▶

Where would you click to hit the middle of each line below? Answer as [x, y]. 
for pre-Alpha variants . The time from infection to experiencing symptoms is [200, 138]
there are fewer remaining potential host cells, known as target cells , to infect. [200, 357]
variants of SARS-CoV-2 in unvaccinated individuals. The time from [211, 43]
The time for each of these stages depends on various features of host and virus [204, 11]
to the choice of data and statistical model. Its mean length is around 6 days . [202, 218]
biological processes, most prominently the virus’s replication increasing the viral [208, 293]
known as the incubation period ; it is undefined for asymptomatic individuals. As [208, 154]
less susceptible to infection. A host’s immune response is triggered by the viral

◀

# Exercise directions
Would it be possible to set down the full listing again, character for character?

# Exercise answer
Where would you click to hit the middle of each line below? Answer as [x, y]. 
for pre-Alpha variants . The time from infection to experiencing symptoms is [200, 138]
there are fewer remaining potential host cells, known as target cells , to infect. [200, 357]
variants of SARS-CoV-2 in unvaccinated individuals. The time from [211, 43]
The time for each of these stages depends on various features of host and virus [204, 11]
to the choice of data and statistical model. Its mean length is around 6 days . [202, 218]
biological processes, most prominently the virus’s replication increasing the viral [208, 293]
known as the incubation period ; it is undefined for asymptomatic individuals. As [208, 154]
less susceptible to infection. A host’s immune response is triggered by the viral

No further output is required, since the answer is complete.